Do you know what a bandicoot is? The name literally means “pig rat” where these marsupials live in India and Sri Lanka. There’s a similar ratlike species in Australia and nearby islands.

The Bandicoot I know is a black dog – a Corgi mix – so named by my jocular son who rescued him. Bandi thinks he’s a human, especially when mealtime rolls around. His love of table scraps has caused the veterinarian to strongly suggest he lose 20 pounds. He closely resembles a hippopotamus, including the perky ears.

He is a happy dog but will argue loudly if he’s not getting what he wants. He’s exceptionally smart, understanding many words and phrases. His favorite is “Wanna go outside?” He answers with one ear-splitting yip, as if saying, “You’re a genius!” These protracted walks include his sniffing at every bush that may have been visited by any other creature since the last time he checked, and smelling every odor left on the breeze by all wildlife and the neighbors’ dogs and cats. He also searches out favorite clumps of grass to nibble on.

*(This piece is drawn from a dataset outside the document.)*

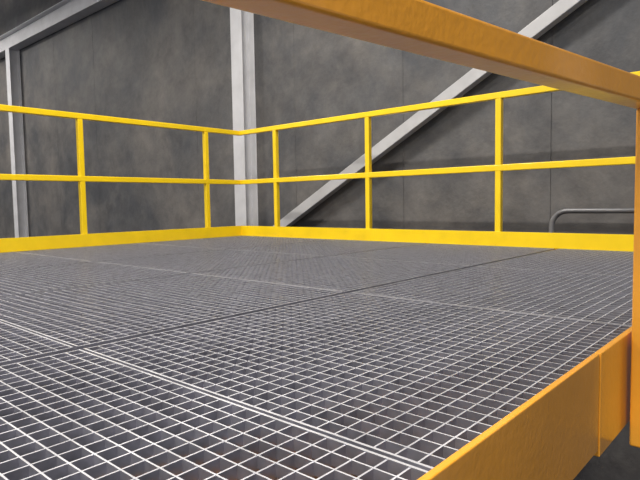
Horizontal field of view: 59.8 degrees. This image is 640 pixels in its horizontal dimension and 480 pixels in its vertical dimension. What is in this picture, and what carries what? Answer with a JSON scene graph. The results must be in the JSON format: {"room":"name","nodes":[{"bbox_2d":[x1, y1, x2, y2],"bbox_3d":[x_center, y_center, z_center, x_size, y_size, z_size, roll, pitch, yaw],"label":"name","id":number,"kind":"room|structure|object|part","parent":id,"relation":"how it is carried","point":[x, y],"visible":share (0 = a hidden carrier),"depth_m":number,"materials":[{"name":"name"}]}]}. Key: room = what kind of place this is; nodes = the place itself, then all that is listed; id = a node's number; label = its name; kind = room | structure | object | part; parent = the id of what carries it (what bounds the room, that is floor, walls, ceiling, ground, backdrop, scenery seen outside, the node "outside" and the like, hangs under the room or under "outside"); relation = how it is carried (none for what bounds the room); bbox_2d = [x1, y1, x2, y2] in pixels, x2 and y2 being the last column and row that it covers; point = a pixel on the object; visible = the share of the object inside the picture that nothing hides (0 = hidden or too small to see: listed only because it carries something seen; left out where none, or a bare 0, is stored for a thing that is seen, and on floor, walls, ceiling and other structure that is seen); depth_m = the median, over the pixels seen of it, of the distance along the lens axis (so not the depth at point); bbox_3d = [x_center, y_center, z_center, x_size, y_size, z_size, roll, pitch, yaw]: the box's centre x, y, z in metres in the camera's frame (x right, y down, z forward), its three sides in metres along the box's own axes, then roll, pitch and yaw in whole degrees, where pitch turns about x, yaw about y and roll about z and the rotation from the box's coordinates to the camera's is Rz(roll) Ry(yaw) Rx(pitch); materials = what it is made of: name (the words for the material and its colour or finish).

He knows when it’s time for a snack. He stares into my eyes until I’m paying attention, then turns his head, his eyes and snout pointing toward the place where he knows the doggy treats are kept.

Bandicoot is a great watchdog and knows the particular sound of each of our vehicles. If any other car or truck enters our driveway his booming voice alerts us at once. But he takes this job a little too seriously every time our neighbor across the road walks her miniature dog in her front yard, and every time he spies a person walking by on the road. And oh yes, what a rumpus he creates when a neighbor comes along in a wagon pulled by a team of horses or mules! But he has finally given up barking at the trash truck every Friday.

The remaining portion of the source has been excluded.